Why Do You Meditate?
by Dan Nussbaum
If someone asks me about the purpose of meditation, I usually toss the question back. I’ll ask, Why do you meditate? Or, Why do you want to start?
I’m not being cagey. It’s almost a certainty that the questioner already has ideas about what meditation can do for her; I’m interested in hearing what they are. Still, not unreasonably she’d like me to say something. Isn’t a meditation teacher supposed to extol the promises of practice? She wants support for her goals or she may want me to suggest a couple. Or maybe she’s simply curious.
Since I think it’s important for meditation students to hear themselves say what they believe meditation is about, I listen. This gets at something crucial to the Recollective Awareness approach:
The experience that people have of meditation can’t be isolated from what they’ve picked up about meditation. That doesn’t mean that there’s a pure state of influence-free meditation that we’re supposed to reach. It’s like marriage, which can’t be isolated from a lifetime of hearing about marriage. The notion that says meditation depends on clearing the mind can be as consequential for meditators as the pronouncement “for richer or poorer, in sickness and in health” usually is for husbands and wives.

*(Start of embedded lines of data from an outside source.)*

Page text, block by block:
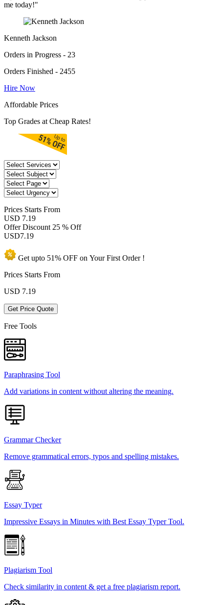
me today!"
Kenneth Jackson
Orders in Progress - 23
Orders Finished - 2455
Hire Now
Affordable Prices
Top Grades at Cheap Rates!
Prices Starts From
USD 7.19
Offer Discount 25 % Off
USD7.19
Get upto 51% OFF on YourFirst Order !
Prices Starts From
USD 7.19
Get Price Quote
Free Tools
Paraphrasing Tool
Add variations in content without altering the meaning.
Grammar Checker
Remove grammatical errors, typos and spelling mistakes.
Essay Typer
Impressive Essays in Minutes with Best Essay Typer Tool.
Plagiarism Tool
Check similarity in content & get a free plagiarism report.
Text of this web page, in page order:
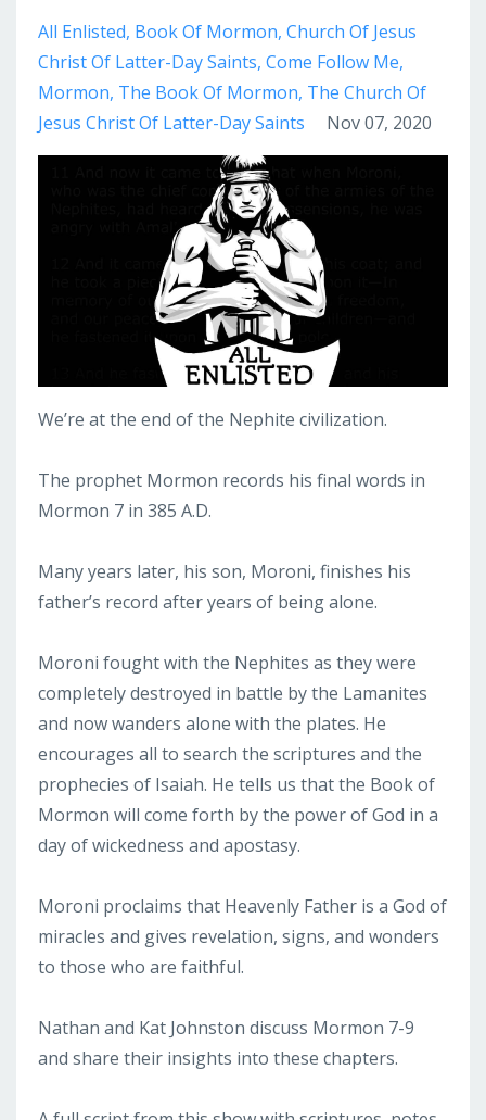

If someone takes up the idea that meditation will lead to a feeling of oneness, then deliberately or not, he will be doing a “oneness practice.” The influence his belief exerts can be hard to pin down. He might not realize what’s been going on until he looks into a persistent feeling of disappointment he has when he sits.
People receive so many messages about meditation’s benefits that the process of Unlearning Meditation that Jason Siff describes can profitably be entered into even by people with little or no history of meditating. Which should go in your “strange but true” folder.
When I see every day that my mindfulness newsfeed has many new stories added, and that those stories trigger proliferating tweets, retweets, blog posts, Facebook comments, TV news stories and radio segments, then the reticence of a Recollective Awareness teacher to contribute more fodder to a meditation student’s imagination probably doesn’t make much difference. The strength of the ongoing mindfulness wave in psychology and medicine means the dominant message about meditation today has to do with its health benefits. The results of a PubMed search impress the reader not just because of the outcomes they categorize – PubMed can seem like contemporary Abhidhamma- but because the amount of studies is numberless. Almost.
Can meditation help insomnia? There’s research. Low back pain? Yes, in a small group of elderly subjects. Depression? What kind you got? Worry? It works. Anxiety? It helps. Fibromyalgia? Maybe a little. General well-being? Certainly. Prison recidivism? There’s evidence. Mood in a cohort of post-surgical cancer patients? Yes. Classroom attention? Yes. Motivation? Yes. Social anxiety? Yes.
Without talking right now about the often unchallenged status of peer review studies in our culture, I’d like to call attention to another way of looking at meditation that gets overwhelmed sometimes by data, tables and charts. It’s an orientation towards looking at what meditators experience in meditation, a phenomenological approach, rather than a prescriptive one. If meditation is mostly seen from the perspective of what it’s supposed to do, an understanding of what it actually is doing in the lives of individual people will be hard to find. There are consequences to the dissemination of thousands of articles each year about how good meditation is for you, and that should also be part of the discussion.
It turns out I am going to give an answer to the meditation student’s question at the beginning of this post about the purpose of meditation. We can stop the war against ourselves. Buddhist practice can show us how that happens. As genuinely wonderful as it is for people to get relief from depression, if meditation becomes regarded as merely Welbutrin without side-effects, then the possibility of a radical reordering of the way we know experience can be lost.